(Que tem uma pele para ser uma maldição?)
O ruído que se desenha nas tempestades não deixa que as esculturas sejam a paráfrase do medo. Vociferam as vozes condoídas. Se soubessem da estatura do amanhã, seriam minotauros possantes no uso da métrica com que se arrevesam os poemas diletantes. As janelas são a epígrafe do belo: elas escondem o belo que se detém no seu avesso e, se forem dadas à bondade, destapam o véu que oculta a paisagem irreverente.
Os violinos falam por nós. O cântico da respiração que despoja o silêncio bate em uníssono. Os dedos amaciam as páginas coladas. As páginas contêm uma certidão em movimento que desembaraça os tabus que pendem sobre as fotografias de outrora. Perguntas: e se fizéssemos um documentário sobre o futuro?
Saímos. O ar pesado levita sobre o nosso suor, enquanto olhamos um pelo outro na atalaia de que somos tutores.
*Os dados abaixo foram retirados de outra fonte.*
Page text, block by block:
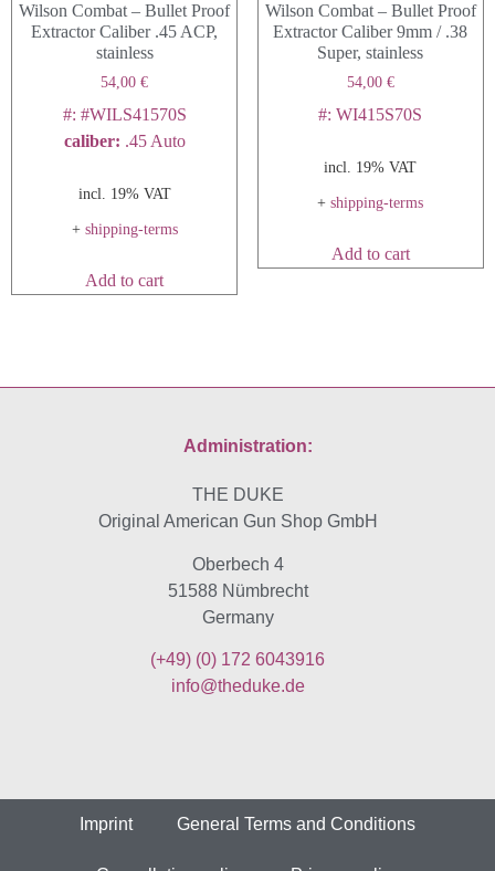
the
product
Wilson Combat – Bullet Proof
Extractor Caliber .45 ACP,
stainless
54,00€
#: #WILS41570S
caliber: .45 Auto
incl. 19% VAT
+ shipping-terms
Add to cart
Wilson Combat – Bullet Proof
Extractor Caliber 9mm / .38
Super, stainless
54,00 €
#: WI415S70S
incl. 19% VAT
+shipping-terms
Add to cart
Administration:
THE DUKE
Original American Gun Shop GmbH
Oberbech 4
51588 Nümbrecht
Germany
(+49) (0) 172 6043916
info@theduke.de
Imprint General Terms and Conditions
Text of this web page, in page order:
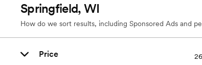
Springfield, WI
How do we sort results, including Sponsored Ads and
Price 26
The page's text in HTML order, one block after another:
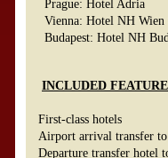
INCLUDED
First-class hotels
Airport arrival transfer
Departure transfer hotel
Prague: Hotel Adria
Vienna: Hotel NH
Budapest: Hotel NH
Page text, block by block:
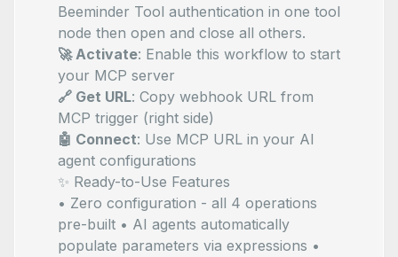
Beeminder Tool authentication in one tool
node then open and close all others.
🚀 Activate: Enable this workflow to start
your MCP server
🔗 Get URL: Copy webhook URL from
MCP trigger (right side)
🤖 Connect: Use MCP URL in your AI
agent configurations
✨ Ready-to-Use Features
• Zero configuration - all 4 operations
pre-built • AI agents automatically
populate parameters via expressions •

Penso: um documentário sobre o futuro; um documentário sobre o futuro. As casas desfilam, devem acreditar no cimento armado e nas cofragens que as mantêm. Nós também temos esteios. São feitos de matéria mais frágil, como atesta a nossa, humana, condição frágil. Por não nos escondermos das fragilidades somos intérpretes de uma fortaleza singular. Mas não é de fragilidades que se ensaiam as figuras de estilo que percorrem a silhueta da tarde que se levanta desde o rio. Se ao menos este lugar não tivesse a originalidade de ser a nossa morada, diríamos que somos forasteiros. Talvez fosse mais fácil o documentário sobre o futuro.
Pergunto: para que queremos capturar nas mãos um módico do futuro? Queremos ser recenseadores do futuro, se o futuro, quando se ajuramenta e passa a ter uma base concreta, perde o seu nome?
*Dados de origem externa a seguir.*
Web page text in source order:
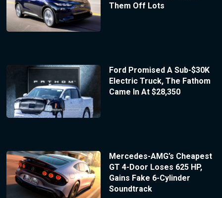
Them Off Lots
Ford Promised A Sub-$30K
Electric Truck, The Fathom
Came In At $28,350
Mercedes-AMG’s Cheapest
GT 4-Door Loses 625 HP,
Gains Fake 6-Cylinder
Soundtrack
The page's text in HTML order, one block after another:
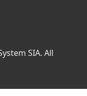
SIA. All
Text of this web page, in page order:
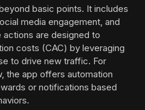
basic points. It includes
media engagement, and
are designed to
costs (CAC) by leveraging
to drive new traffic. For
the app offers automation
or notifications based
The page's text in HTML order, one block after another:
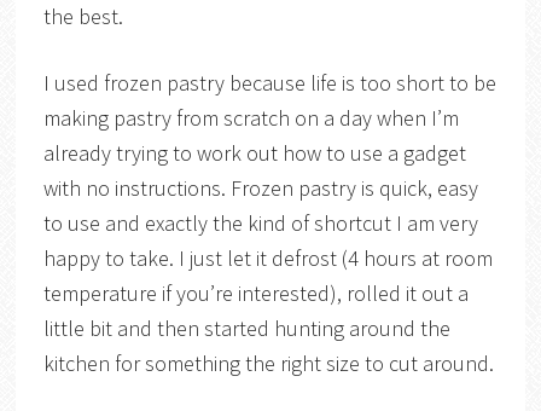
the best.
I used frozen pastry because life is too short to be
making pastry from scratch on a day when I’m
already trying to work out how to use a gadget
with no instructions. Frozen pastry is quick, easy
to use and exactly the kind of shortcut I am very
happy to take. I just let it defrost (4 hours at room
temperature if you’re interested), rolled it out a
little bit and then started hunting around the
kitchen for something the right size to cut around.
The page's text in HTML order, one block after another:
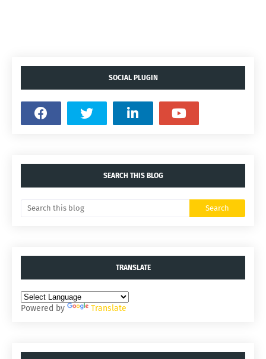
SOCIAL PLUGIN
SEARCH THIS BLOG
TRANSLATE
Powered by Translate
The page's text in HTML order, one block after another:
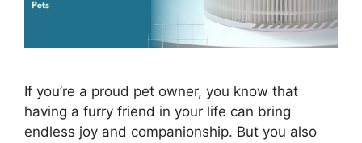
If you’re a proud pet owner, you know that
having a furry friend in your life can bring
endless joy and companionship. But you also
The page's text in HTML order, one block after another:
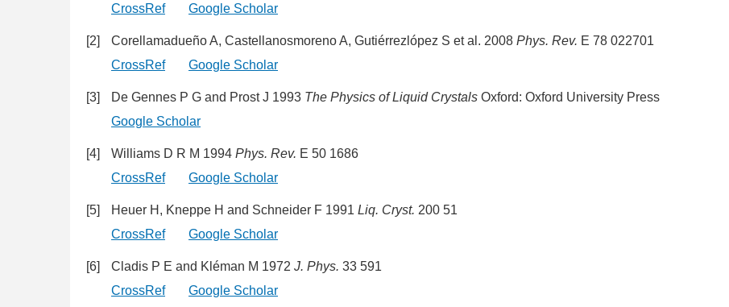
CrossRef
Google Scholar
[2] Corellamadueño A, Castellanosmoreno A, Gutiérrezlópez S et al. 2008 Phys. Rev. E 78 022701
CrossRef
Google Scholar
[3] De Gennes P G and Prost J 1993 The Physics of Liquid Crystals Oxford: Oxford University Press
Google Scholar
[4] Williams D R M 1994 Phys. Rev. E 50 1686
CrossRef
Google Scholar
[5] Heuer H, Kneppe H and Schneider F 1991 Liq. Cryst. 200 51
CrossRef
Google Scholar
[6] Cladis P E and Kléman M 1972 J. Phys. 33 591
CrossRef
Google Scholar
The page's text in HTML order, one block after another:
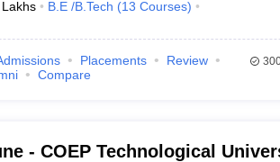
B.E /B.Tech (13 Courses)
Placements
Review
Compare
- COEP Technological
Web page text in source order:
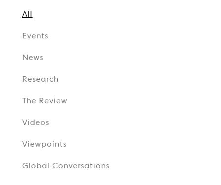
All
Events
News
Research
The Review
Videos
Viewpoints
Global Conversations
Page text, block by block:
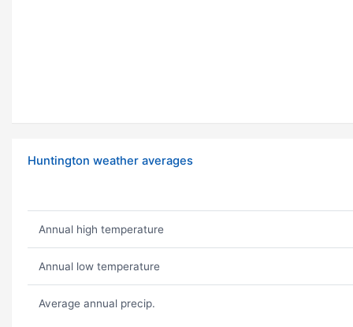
Huntington weather averages
Annual high temperature
Annual low temperature
Average annual precip.
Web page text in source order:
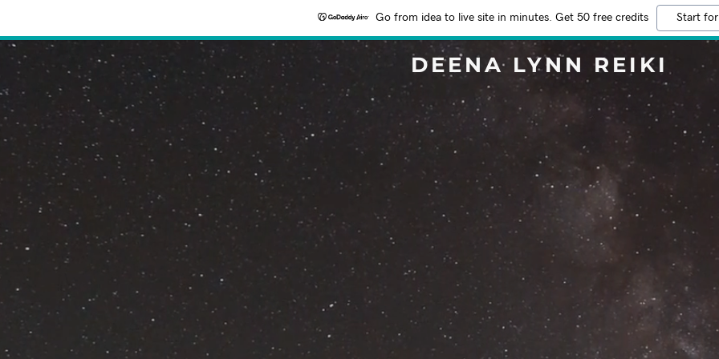
Go from idea to live site in minutes. Get 50 free credits Start
DEENA LYNN REIKI
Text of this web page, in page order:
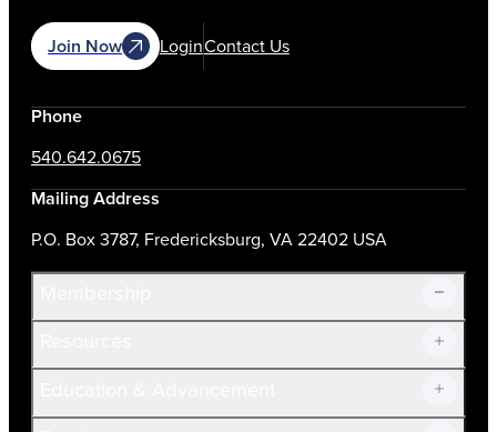
Join Now LoginContact Us
Phone
540.642.0675
Mailing Address
P.O. Box 3787, Fredericksburg, VA 22402 USA
Join Now!
Current Members
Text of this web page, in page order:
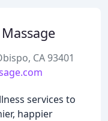
CA 93401
services to
happier
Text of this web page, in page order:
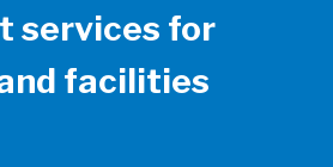
services for
facilities
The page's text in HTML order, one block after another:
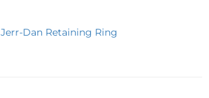
Jerr-Dan Retaining Ring
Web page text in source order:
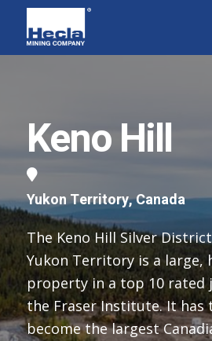
Keno Hill
Yukon Territory, Canada
The Keno Hill Silver District
Yukon Territory is a large,
property in a top 10 rated
the Fraser Institute. It
become the largest
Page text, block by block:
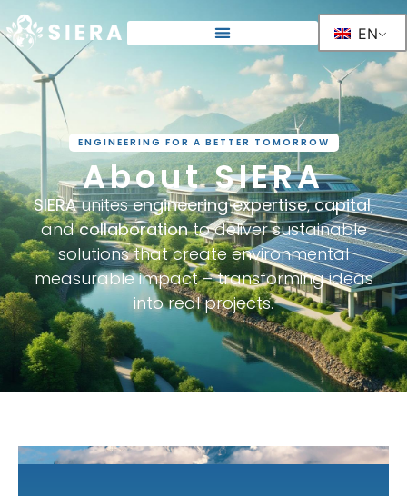
EN
ENGINEERING FOR A BETTER TOMORROW
About SIERA
SIERAunitesengineering expertise,capital,
andcollaborationto deliver sustainable
solutions that create environmental
measurable impact – transforming ideas
into real projects.

Esgotamos o estuário com as lágrimas que deixamos para serem prantos dos outros. Em nós, os braços não são aventais caídos que perfumam os cabelos arrepiados pela nortada plausível. Não gostamos da palavra “plausível”. E não gostamos de desertos, mesmo desencomendando de nós as lágrimas que teriam uma serventia. Preferimos a intendência do desconhecido, as flores campestres que não dedilham aromas, um promontório tombado pelo nevoeiro, um poema com quarenta e duas sílabas, o vinho irrecusável, os corpos que se deitam a si na única dança que não recuso.
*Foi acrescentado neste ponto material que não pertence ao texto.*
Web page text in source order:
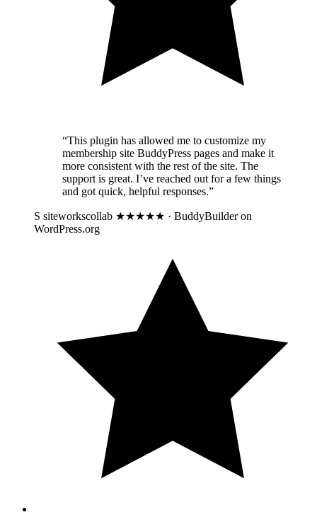
“This plugin has allowed me to customize my
membership site BuddyPress pages and make it
more consistent with the rest of the site. The
support is great. I’ve reached out for a few things
and got quick, helpful responses.”
S siteworkscollab ★★★★★ · BuddyBuilder on
WordPress.org
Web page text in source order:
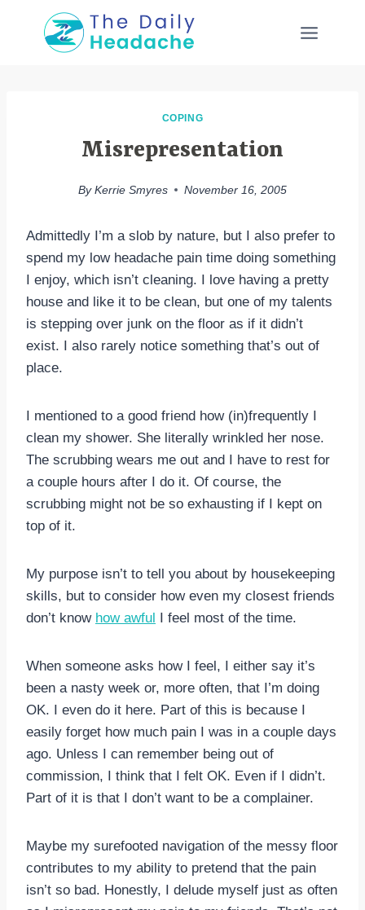
COPING
Misrepresentation
By Kerrie Smyres November 16, 2005
Admittedly I’m a slob by nature, but I also prefer to
spend my low headache pain time doing something
I enjoy, which isn’t cleaning. I love having a pretty
house and like it to be clean, but one of my talents
is stepping over junk on the floor as if it didn’t
exist. I also rarely notice something that’s out of
place.
I mentioned to a good friend how (in)frequently I
clean my shower. She literally wrinkled her nose.
The scrubbing wears me out and I have to rest for
a couple hours after I do it. Of course, the
scrubbing might not be so exhausting if I kept on
top of it.
My purpose isn’t to tell you about by housekeeping
skills, but to consider how even my closest friends
don’t know how awful I feel most of the time.
When someone asks how I feel, I either say it’s
been a nasty week or, more often, that I’m doing
OK. I even do it here. Part of this is because I
easily forget how much pain I was in a couple days
ago. Unless I can remember being out of
commission, I think that I felt OK. Even if I didn’t.
Part of it is that I don’t want to be a complainer.
Maybe my surefooted navigation of the messy floor
contributes to my ability to pretend that the pain
isn’t so bad. Honestly, I delude myself just as often
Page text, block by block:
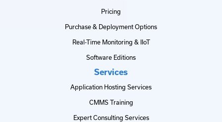
Pricing
Purchase & Deployment Options
Real-Time Monitoring & IIoT
Software Editions
Services
Application Hosting Services
CMMS Training
Expert Consulting Services
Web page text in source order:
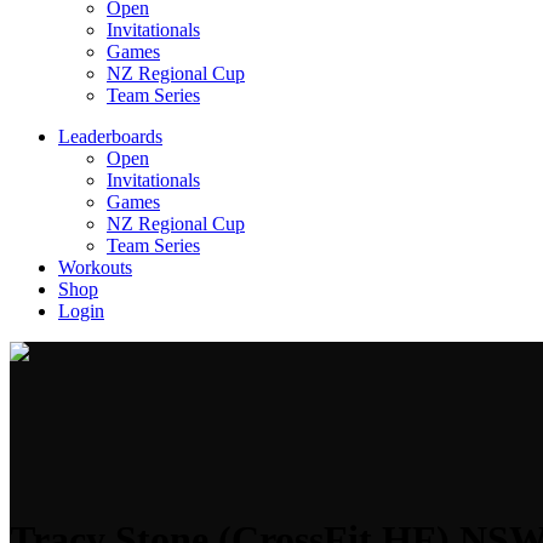
Open
Invitationals
Games
NZ Regional Cup
Team Series
Leaderboards
Open
Invitationals
Games
NZ Regional Cup
Team Series
Workouts
Shop
Login
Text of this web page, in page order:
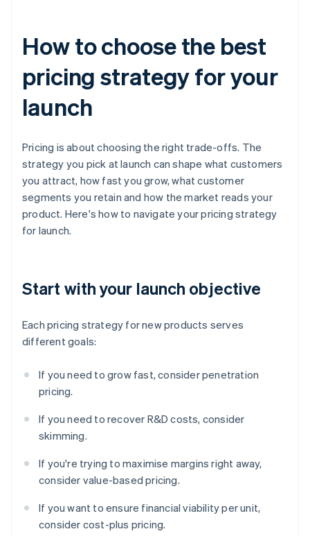
How to choose the best
pricing strategy for your
launch
Pricing is about choosing the right trade-offs. The
strategy you pick at launch can shape what customers
you attract, how fast you grow, what customer
segments you retain and how the market reads your
product. Here's how to navigate your pricing strategy
for launch.
Start with your launch objective
Each pricing strategy for new products serves
different goals:
If you need to grow fast, consider penetration
pricing.
If you need to recover R&D costs, consider
skimming.
If you're trying to maximise margins right away,
consider value-based pricing.
If you want to ensure financial viability per unit,
consider cost-plus pricing.

Talvez seja isso o documentário sobre o futuro. Talvez. Reúno as cinzas herdadas da lareira com as mãos não gastas. Não está frio. Em nós, nunca está frio. Dizem os almanaques que as cinzas são fertilizantes. Mas nós não temos chão para fertilizar; o chão que é nosso património, todas as léguas que não cabem num mapa, já souberam o que é a fertilização quando se depuseram perante nós, seus imperadores. E nós demos-lhes liberdade. A liberdade para, então, serem a sua própria cartografia.
Não encomendamos o passado, que dele só queremos uma viva aceitação sem sermos sitiados pela nostalgia. Insistes: e se fizéssemos um documentário do futuro? Digo que nós temos nome próprio do futuro que soubemos abraçar em nós. Somos um documentário vivo, peças andantes do mesmo, ritual que se abraça à antítese da rotina, olhos que se alinham pelos outros, o roteiro meticulosamente escrito, a quatro mãos, na combustão dos corpos que não se sossegam.
É isso o documentário sobre o futuro?